Rare entity presenting with onset of age of approximately 50 years and characterized by a subacute myelopathy evolving over 1 to 5 years. Foix-Alajouanine Syndrome is an arteriovenous (AV) malformation of the spinal cord predominantly affecting the lower thoracic and/or lumbosacral levels. Cervical cord involvement is rare. Findings include necrosis of the affected cord regions. Grey matter structures are more severely involved than white matter.

Synonyms

Foix-Alajouanine Disease; Spinal Dural Arteriovenous Fistula; Varicositas Medullae Spinalis Congestive Myelopathy Syndrome.

Incidence

Rare (no specific statistics). Male-to-female ratio of 4:1. No racial predilection.

Genetic inheritance

Uncertain. Spinal dural arteriovenous malformations may be acquired, although the specificity for the spinal cord is not easily explained.

Pathophysiology

Although not well understood, it is associated with masses of enlarged, tortuous, thick-walled subarachnoid veins are observed overlying the surface of the cord (primarily on the posterior aspect). Smaller blood vessels with thickened fibrotic walls also are present within the affected spinal cord segments. In most cases there is an arteriovenous fistula in the lower thoracic dura, resulting in increasing the pressure within the dura, compromising perfusion, and leading to iterative infarction of the spinal cord parenchyma. Thrombosis may occur, but venous stasis is probably the primary cause of infarction. Proliferation of intramedullary blood vessels is frequently observed and may be accompanied by fibrinoid degeneration of the vessel walls. Another proposed mechanism is that remittent leakage of blood from the arteriovenous malformation promotes progressive adhesive arachnoiditis resulting in iterative “chokes” of the spinal cord. The same mechanism has been evocated to be possible when blood patches are realized.

Diagnosis

On MRI, T1-weighted images show decreased signal intensity within the affected spinal cord segments; the lesions are hyperintense on T2-weighted images. Contrast administration usually produces serpentine areas of enhancement. Spinal angiography is the definitive diagnostic procedure for evaluation of this disease.

Clinical aspects

Onset between 20 and 60 years of age (usually a male who is older than 50 years). Progressive paraplegia (manifested as increasing weakness and numbness or tingling in the lower extremities, frequent falls), urinary and fecal incontinence, and nonradiating lower back pain. Affected patients initially are spastic but eventually develop flaccid paralysis of the limbs and may become wheelchair bound. Four different types of arteriovenous malformation have been described: dural arteriovenous fistulas, glomus malformations, juvenile type arteriovenous malformations, and intradural extramedullary arteriovenous fistulas.

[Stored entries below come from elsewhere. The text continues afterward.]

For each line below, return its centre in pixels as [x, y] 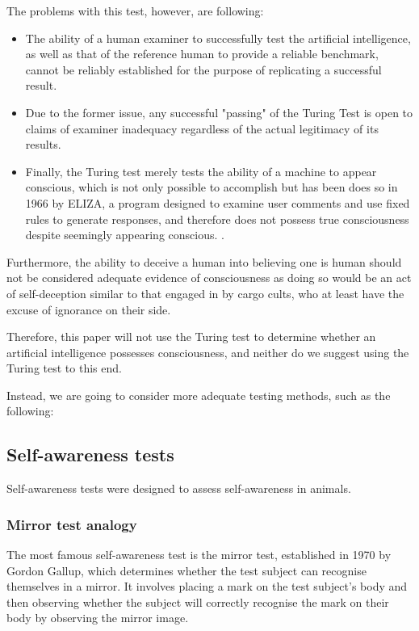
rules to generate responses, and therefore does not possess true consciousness [217, 219]
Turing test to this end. [64, 368]
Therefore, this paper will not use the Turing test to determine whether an [191, 337]
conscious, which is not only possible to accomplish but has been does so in [212, 187]
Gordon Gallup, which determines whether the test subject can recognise [186, 570]
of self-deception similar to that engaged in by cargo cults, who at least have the [205, 293]
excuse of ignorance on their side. [89, 309]
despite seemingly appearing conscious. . [125, 235]
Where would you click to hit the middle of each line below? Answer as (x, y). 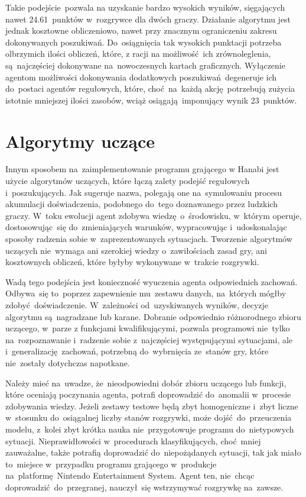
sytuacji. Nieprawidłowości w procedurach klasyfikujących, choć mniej (133, 440)
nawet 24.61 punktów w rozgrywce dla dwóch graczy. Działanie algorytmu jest (148, 19)
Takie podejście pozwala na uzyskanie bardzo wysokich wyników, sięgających (145, 7)
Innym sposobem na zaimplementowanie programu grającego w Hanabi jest (142, 169)
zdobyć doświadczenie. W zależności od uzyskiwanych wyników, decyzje (137, 305)
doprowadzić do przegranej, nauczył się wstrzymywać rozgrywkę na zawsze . (144, 487)
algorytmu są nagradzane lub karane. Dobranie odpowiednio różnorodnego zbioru (153, 316)
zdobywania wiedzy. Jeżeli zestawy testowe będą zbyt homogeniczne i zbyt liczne (152, 406)
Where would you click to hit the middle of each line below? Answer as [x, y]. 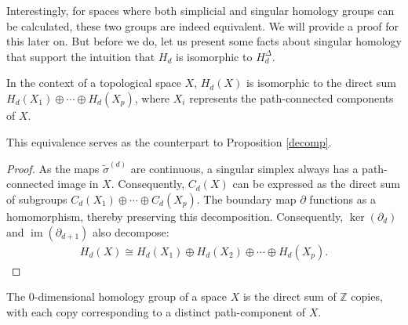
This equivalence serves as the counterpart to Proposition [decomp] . [169, 141]
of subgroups [37, 199]
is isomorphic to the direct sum [321, 83]
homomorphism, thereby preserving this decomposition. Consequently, [175, 216]
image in [78, 184]
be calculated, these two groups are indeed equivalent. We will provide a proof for [203, 25]
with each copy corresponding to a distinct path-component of [156, 311]
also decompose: [131, 231]
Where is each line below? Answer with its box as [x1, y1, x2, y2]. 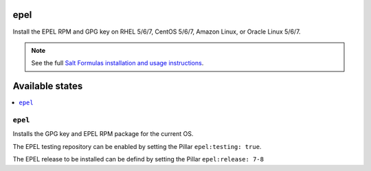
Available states [12, 80, 83, 92]
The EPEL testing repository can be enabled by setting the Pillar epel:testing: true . [12, 142, 262, 150]
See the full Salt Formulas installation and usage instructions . [31, 59, 204, 67]
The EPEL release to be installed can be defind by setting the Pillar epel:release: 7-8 [12, 155, 265, 163]
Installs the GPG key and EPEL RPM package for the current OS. [12, 130, 194, 138]
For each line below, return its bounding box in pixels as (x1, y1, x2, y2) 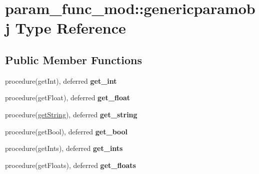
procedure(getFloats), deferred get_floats (5, 159, 136, 170)
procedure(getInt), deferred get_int (5, 75, 117, 86)
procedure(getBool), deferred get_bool (5, 126, 128, 136)
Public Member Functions (5, 52, 142, 67)
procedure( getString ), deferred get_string (5, 109, 137, 119)
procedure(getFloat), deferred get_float (5, 92, 130, 103)
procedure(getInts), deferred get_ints (5, 143, 123, 153)
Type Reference (15, 18, 126, 38)
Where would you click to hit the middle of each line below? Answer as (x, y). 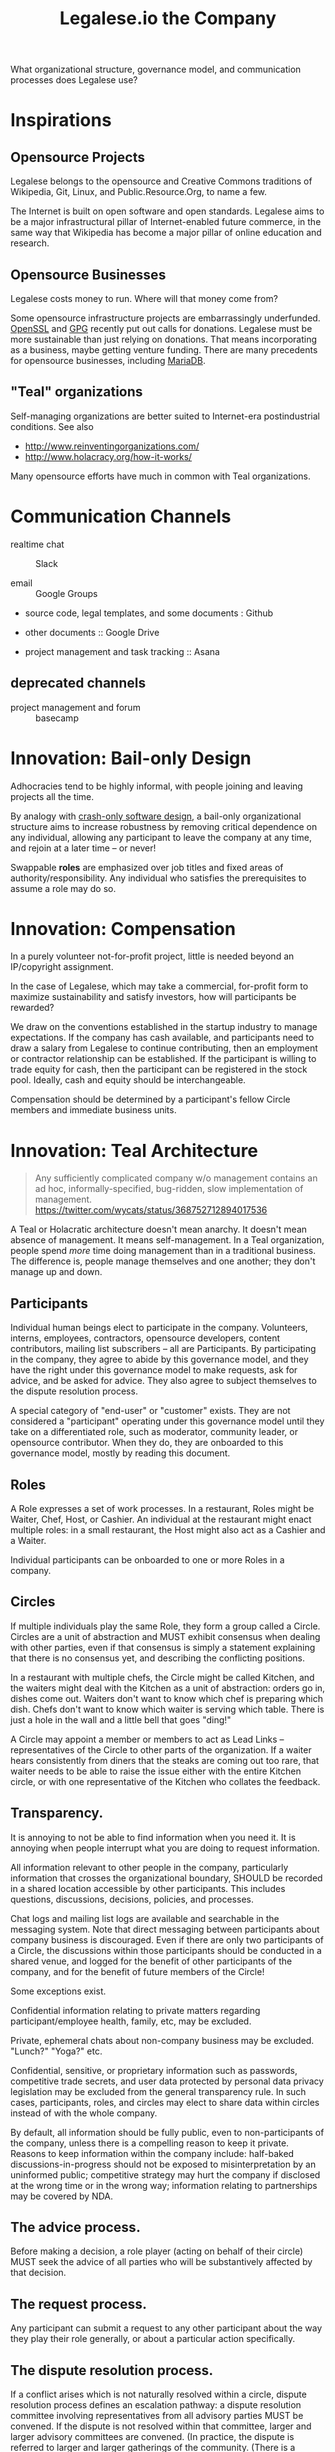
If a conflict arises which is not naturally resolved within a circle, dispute (158, 2394)
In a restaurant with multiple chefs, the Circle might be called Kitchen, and (162, 1677)
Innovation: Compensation (123, 928)
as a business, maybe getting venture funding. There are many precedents (164, 350)
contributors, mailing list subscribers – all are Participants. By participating (163, 1349)
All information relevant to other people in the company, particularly (149, 1867)
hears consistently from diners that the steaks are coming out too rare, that (165, 1760)
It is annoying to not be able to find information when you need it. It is (153, 1837)
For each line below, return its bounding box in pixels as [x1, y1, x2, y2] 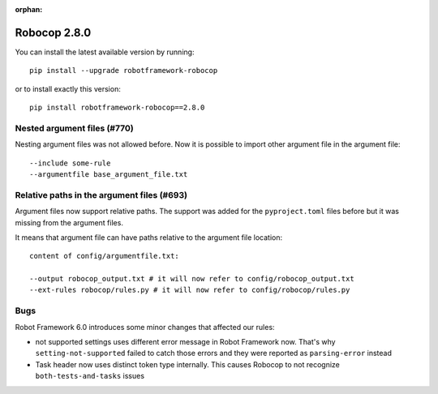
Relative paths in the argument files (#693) [15, 189, 188, 200]
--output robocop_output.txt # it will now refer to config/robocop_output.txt [29, 274, 354, 284]
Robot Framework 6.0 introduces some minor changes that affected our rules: [15, 322, 275, 332]
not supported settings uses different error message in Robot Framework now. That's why [35, 337, 336, 347]
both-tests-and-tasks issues [35, 371, 145, 381]
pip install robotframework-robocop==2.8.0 [29, 103, 205, 113]
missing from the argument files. [15, 217, 123, 227]
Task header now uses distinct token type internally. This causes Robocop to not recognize [35, 359, 341, 369]
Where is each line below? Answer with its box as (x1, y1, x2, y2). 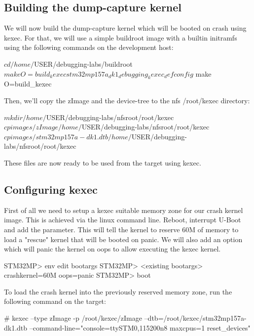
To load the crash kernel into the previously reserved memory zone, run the (4, 286, 232, 296)
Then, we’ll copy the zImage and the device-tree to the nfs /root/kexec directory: (4, 95, 250, 105)
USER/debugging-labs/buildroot (34, 58, 133, 69)
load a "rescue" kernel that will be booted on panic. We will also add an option (4, 234, 243, 244)
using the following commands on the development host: (4, 42, 174, 52)
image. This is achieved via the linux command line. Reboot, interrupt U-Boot (4, 214, 241, 225)
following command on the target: (4, 296, 106, 306)
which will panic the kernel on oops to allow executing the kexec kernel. (4, 244, 221, 254)
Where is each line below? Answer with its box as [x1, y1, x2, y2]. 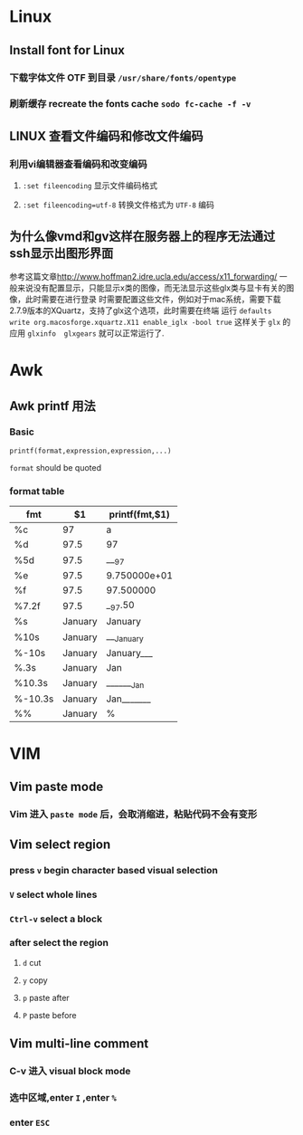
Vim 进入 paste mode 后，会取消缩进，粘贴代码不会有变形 [9, 808, 258, 821]
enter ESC [9, 1116, 51, 1129]
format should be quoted [9, 462, 102, 472]
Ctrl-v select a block [9, 912, 102, 925]
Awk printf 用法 [9, 398, 97, 414]
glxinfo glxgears [26, 329, 97, 339]
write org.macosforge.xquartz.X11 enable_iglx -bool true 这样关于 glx [9, 316, 281, 327]
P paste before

Precautions before anesthesia

Corticotherapy is often prescribed: evaluate sodium and potassium status. If angiographic evidence of thrombosis exists, anticoagulation with heparin is indicated. Evaluate neurologic function (history, clinical, CT, MRI).

Anesthetic considerations

Avoid central block procedures that can break a preexisting delicate neurologic balance. Somatosensory evoked potential ...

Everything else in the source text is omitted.